### EXERCISE BRIEF
Each line of the data that includes "system" must be copied.

### TASK INPUT
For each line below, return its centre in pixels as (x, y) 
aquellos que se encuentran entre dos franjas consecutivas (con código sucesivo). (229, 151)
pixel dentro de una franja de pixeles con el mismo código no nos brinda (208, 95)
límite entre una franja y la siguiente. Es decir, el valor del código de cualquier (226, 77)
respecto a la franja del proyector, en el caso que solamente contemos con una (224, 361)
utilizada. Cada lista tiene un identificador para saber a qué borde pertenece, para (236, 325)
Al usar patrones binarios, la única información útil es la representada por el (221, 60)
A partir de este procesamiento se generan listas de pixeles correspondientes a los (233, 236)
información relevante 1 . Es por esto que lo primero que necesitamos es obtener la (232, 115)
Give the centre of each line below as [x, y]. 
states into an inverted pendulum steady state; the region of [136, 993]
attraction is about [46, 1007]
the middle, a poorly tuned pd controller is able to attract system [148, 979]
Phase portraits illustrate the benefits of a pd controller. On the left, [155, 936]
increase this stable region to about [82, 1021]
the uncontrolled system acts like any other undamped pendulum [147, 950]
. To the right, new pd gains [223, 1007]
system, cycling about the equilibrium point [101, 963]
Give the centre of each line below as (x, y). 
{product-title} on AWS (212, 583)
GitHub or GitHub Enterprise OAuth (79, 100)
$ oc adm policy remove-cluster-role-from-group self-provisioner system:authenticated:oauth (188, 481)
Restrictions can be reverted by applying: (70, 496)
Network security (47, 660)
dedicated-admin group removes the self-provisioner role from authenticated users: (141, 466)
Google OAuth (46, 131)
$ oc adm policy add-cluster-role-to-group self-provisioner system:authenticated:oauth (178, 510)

### EXPECTED OUTPUT
the middle, a poorly tuned pd controller is able to attract system [148, 979]
the uncontrolled system acts like any other undamped pendulum [147, 950]
system, cycling about the equilibrium point [101, 963]
$ oc adm policy remove-cluster-role-from-group self-provisioner system:authenticated:oauth (188, 481)
$ oc adm policy add-cluster-role-to-group self-provisioner system:authenticated:oauth (178, 510)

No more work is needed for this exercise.